Records from a dataset
*** Block opens ***
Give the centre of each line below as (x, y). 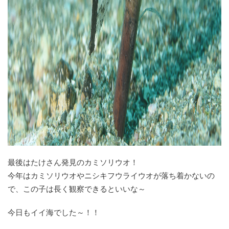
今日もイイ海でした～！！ (54, 213)
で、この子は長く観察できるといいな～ (77, 189)
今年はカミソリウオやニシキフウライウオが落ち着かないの (111, 176)
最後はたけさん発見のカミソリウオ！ (73, 163)
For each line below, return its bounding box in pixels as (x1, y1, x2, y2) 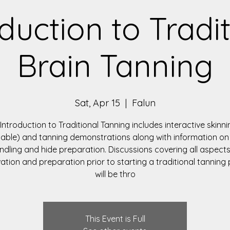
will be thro (94, 169, 136, 180)
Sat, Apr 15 (74, 97, 120, 109)
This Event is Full (85, 214, 145, 224)
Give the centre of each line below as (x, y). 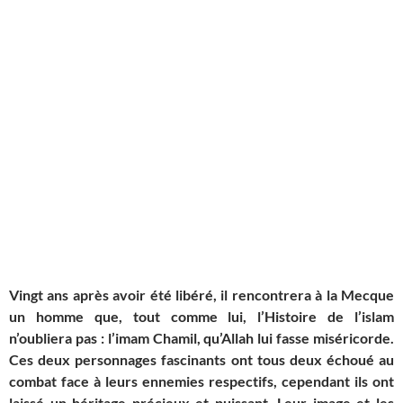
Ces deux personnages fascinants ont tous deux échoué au (201, 359)
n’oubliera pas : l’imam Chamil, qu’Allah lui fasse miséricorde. (201, 337)
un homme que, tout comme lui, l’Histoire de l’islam (201, 316)
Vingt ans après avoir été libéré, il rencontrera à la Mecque (201, 294)
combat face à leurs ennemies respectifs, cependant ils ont (201, 381)
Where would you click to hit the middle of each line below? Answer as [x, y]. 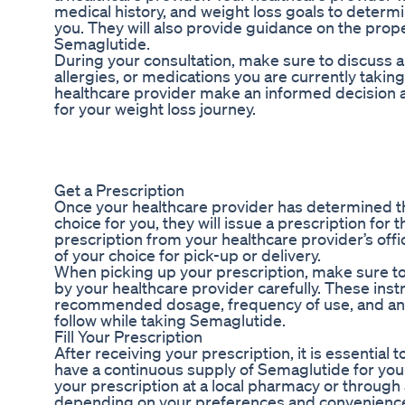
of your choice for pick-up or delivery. [188, 255]
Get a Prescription [119, 190]
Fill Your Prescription [128, 337]
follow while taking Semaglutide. [170, 320]
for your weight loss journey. [155, 109]
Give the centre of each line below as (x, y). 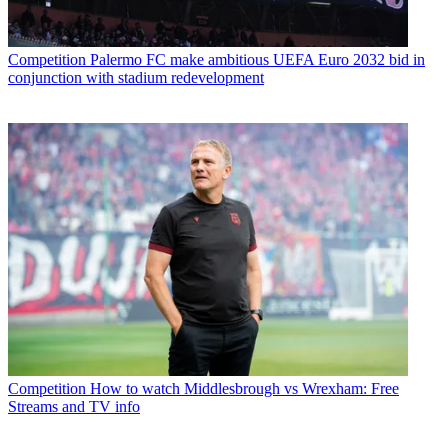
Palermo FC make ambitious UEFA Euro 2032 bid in (257, 60)
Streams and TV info (74, 406)
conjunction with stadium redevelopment (136, 78)
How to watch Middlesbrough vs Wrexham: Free (244, 388)
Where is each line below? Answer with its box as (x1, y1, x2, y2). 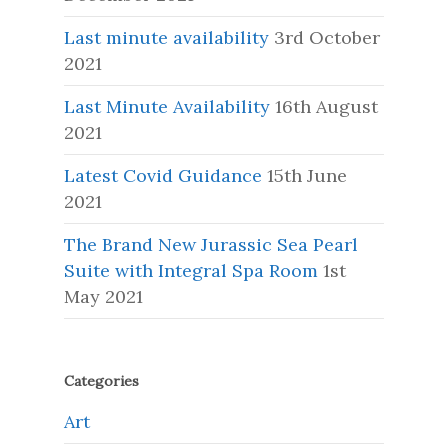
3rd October (274, 26, 380, 50)
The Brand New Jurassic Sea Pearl (64, 233, 358, 257)
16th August (275, 95, 378, 119)
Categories (64, 372, 139, 391)
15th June (267, 164, 347, 188)
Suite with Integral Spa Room (64, 259, 318, 283)
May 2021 (64, 285, 143, 309)
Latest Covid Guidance (64, 164, 262, 188)
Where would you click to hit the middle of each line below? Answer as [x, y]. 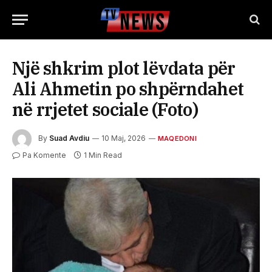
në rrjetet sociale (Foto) [105, 109]
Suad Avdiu [69, 138]
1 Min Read [103, 155]
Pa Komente [44, 155]
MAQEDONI [177, 139]
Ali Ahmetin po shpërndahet [128, 89]
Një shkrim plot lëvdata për [124, 68]
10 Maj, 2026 [124, 138]
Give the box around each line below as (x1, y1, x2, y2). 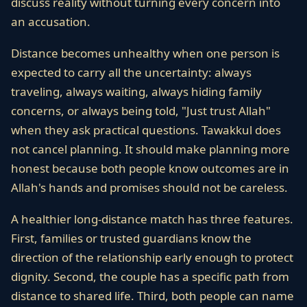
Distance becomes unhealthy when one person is (11, 45, 280, 61)
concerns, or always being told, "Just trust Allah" (11, 103, 271, 119)
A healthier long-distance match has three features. (11, 211, 293, 227)
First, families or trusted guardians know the (11, 230, 251, 246)
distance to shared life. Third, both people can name (11, 288, 294, 304)
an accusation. (11, 14, 90, 29)
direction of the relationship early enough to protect (11, 249, 293, 265)
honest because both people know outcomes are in (11, 160, 289, 176)
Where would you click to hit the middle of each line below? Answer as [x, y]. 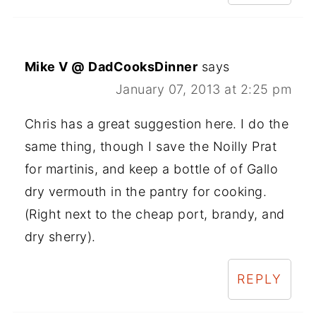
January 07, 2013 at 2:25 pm [203, 90]
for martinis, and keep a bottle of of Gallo [151, 169]
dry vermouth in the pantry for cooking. [146, 192]
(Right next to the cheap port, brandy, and [154, 214]
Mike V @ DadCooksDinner [111, 67]
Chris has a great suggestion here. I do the [157, 124]
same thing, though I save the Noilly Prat [151, 147]
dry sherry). [60, 237]
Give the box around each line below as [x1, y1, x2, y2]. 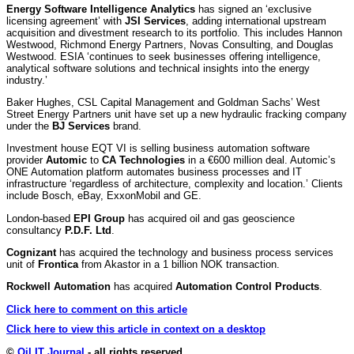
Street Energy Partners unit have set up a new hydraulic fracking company [6, 107, 347, 120]
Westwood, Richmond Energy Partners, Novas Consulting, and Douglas [6, 38, 333, 51]
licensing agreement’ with [6, 14, 125, 27]
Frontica [38, 258, 78, 270]
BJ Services [52, 119, 110, 132]
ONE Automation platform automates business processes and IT [6, 166, 302, 179]
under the [6, 119, 52, 132]
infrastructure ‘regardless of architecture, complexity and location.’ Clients [6, 178, 343, 190]
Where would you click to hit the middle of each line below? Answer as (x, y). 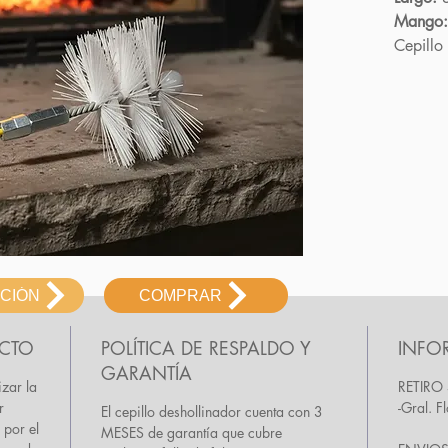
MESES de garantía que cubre (191, 432)
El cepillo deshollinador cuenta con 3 (212, 411)
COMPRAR (180, 295)
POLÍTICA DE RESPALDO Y (206, 348)
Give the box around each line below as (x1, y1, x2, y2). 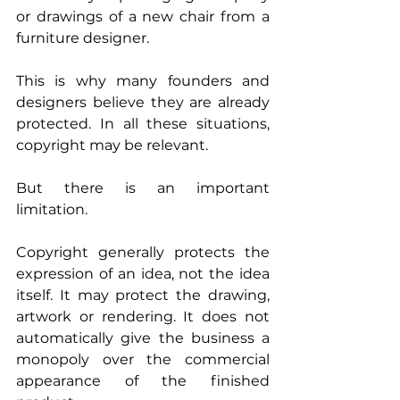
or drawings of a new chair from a (16, 7, 270, 25)
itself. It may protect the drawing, (16, 286, 270, 304)
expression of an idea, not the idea (16, 264, 270, 282)
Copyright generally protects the (16, 243, 270, 261)
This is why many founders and (16, 71, 270, 89)
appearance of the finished (16, 371, 270, 389)
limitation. (16, 200, 87, 218)
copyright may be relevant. (16, 136, 208, 154)
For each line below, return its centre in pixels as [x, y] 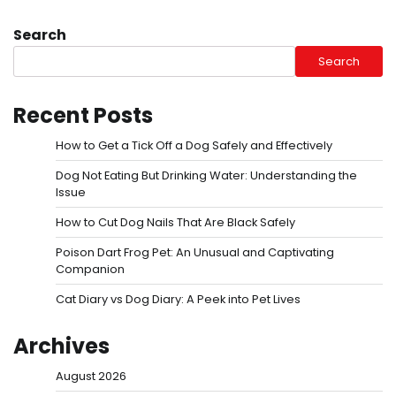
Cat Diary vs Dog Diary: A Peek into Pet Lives [178, 300]
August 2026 [91, 377]
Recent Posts [83, 116]
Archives [61, 346]
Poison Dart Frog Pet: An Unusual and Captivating [195, 253]
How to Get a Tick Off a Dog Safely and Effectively [194, 146]
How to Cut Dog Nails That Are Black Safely [175, 223]
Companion [90, 270]
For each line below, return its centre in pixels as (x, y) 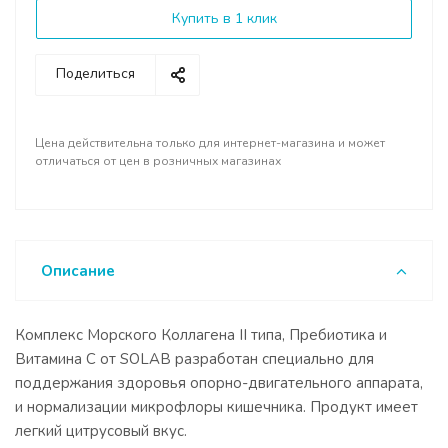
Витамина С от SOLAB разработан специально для (194, 359)
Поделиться (95, 73)
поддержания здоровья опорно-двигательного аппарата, (219, 383)
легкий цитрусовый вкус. (101, 431)
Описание (78, 271)
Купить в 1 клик (224, 18)
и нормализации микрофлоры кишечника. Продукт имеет (216, 407)
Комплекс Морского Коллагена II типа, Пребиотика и (201, 335)
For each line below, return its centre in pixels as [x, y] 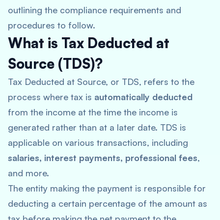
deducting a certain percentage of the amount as [108, 203]
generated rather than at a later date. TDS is [97, 127]
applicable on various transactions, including [98, 142]
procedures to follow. [52, 25]
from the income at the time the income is [93, 112]
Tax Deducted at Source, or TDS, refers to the [101, 82]
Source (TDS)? [55, 64]
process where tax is [51, 97]
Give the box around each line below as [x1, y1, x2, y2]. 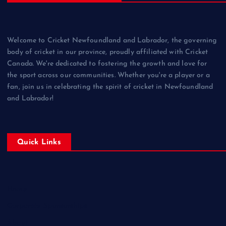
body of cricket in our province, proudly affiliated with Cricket [7, 48, 208, 56]
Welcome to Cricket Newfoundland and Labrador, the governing [7, 37, 217, 45]
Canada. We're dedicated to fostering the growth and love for [7, 60, 207, 68]
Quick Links [17, 138, 61, 146]
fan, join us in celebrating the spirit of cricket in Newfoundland [7, 83, 213, 91]
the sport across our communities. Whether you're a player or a [7, 72, 210, 80]
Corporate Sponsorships [7, 202, 88, 210]
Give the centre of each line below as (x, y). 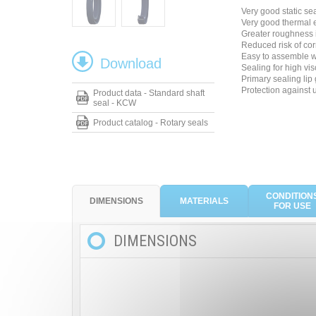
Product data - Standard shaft (149, 93)
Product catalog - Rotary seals (151, 123)
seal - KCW (115, 103)
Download (131, 63)
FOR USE (292, 206)
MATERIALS (204, 201)
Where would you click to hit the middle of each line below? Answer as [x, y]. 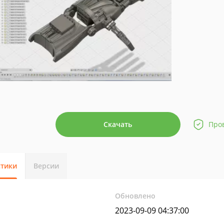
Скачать [118, 124]
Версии [46, 166]
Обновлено [135, 196]
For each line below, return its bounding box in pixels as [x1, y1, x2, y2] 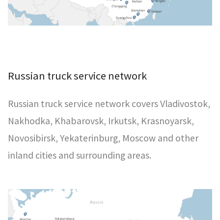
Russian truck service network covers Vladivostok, [8, 97, 210, 110]
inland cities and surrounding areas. [8, 148, 151, 162]
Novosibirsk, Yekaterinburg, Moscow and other [8, 131, 198, 144]
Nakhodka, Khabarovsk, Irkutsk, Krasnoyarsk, [8, 114, 194, 127]
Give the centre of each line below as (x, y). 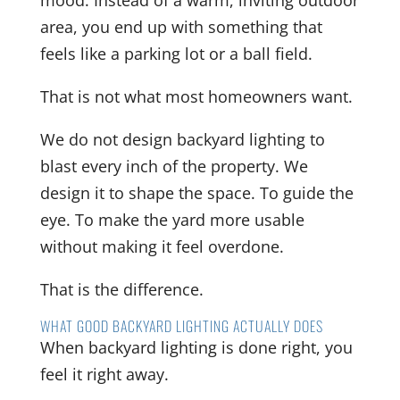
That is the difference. (121, 290)
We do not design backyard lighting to (182, 140)
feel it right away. (104, 375)
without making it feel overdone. (162, 247)
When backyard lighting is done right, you (196, 348)
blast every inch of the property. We (174, 167)
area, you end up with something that (181, 27)
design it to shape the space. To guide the (196, 193)
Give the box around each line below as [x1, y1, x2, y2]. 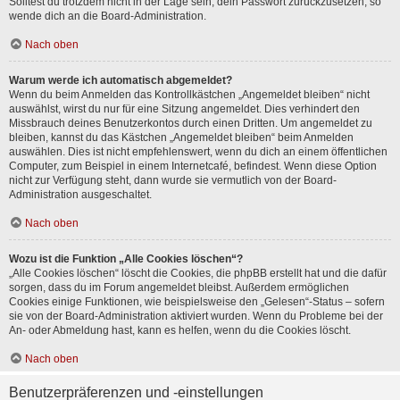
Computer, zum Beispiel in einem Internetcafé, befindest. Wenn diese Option [9, 160, 377, 172]
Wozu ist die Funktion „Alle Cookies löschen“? [9, 253, 243, 265]
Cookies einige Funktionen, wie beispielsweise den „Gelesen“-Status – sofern [9, 296, 385, 308]
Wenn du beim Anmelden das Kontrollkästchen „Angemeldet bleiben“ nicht [9, 88, 370, 101]
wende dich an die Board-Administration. [9, 10, 206, 22]
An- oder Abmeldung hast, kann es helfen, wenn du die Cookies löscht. [9, 324, 351, 337]
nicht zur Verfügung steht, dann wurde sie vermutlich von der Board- [9, 174, 337, 187]
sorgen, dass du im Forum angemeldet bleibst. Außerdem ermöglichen [9, 281, 349, 294]
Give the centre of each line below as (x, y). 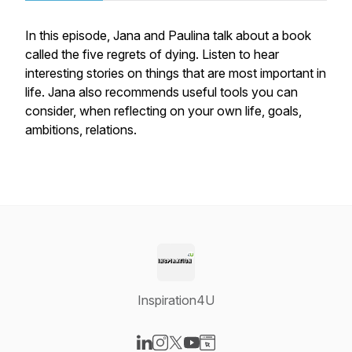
*** Block closes ***
▶ **Work item**: Give again, exactly as written above, every line from the one holding "from the income" to the one holding "Обновлено [135, 196]", with both ends kept and the pictures left out.

▶ **Exercise solution**:
from the income at the time the income is [93, 112]
Tax Deducted at Source, or TDS, refers to the [101, 82]
Source (TDS)? [55, 64]
process where tax is [51, 97]
Give the box around each line below as [x1, y1, x2, y2]. 
body of cricket in our province, proudly affiliated with Cricket [7, 48, 208, 56]
Welcome to Cricket Newfoundland and Labrador, the governing [7, 37, 217, 45]
Canada. We're dedicated to fostering the growth and love for [7, 60, 207, 68]
Quick Links [17, 138, 61, 146]
fan, join us in celebrating the spirit of cricket in Newfoundland [7, 83, 213, 91]
the sport across our communities. Whether you're a player or a [7, 72, 210, 80]
Corporate Sponsorships [7, 202, 88, 210]
Give the centre of each line below as (x, y). 
Product data - Standard shaft (149, 93)
Product catalog - Rotary seals (151, 123)
seal - KCW (115, 103)
Download (131, 63)
FOR USE (292, 206)
MATERIALS (204, 201)
Where would you click to hit the middle of each line below? Answer as [x, y]. 
Скачать [118, 124]
Версии [46, 166]
Обновлено [135, 196]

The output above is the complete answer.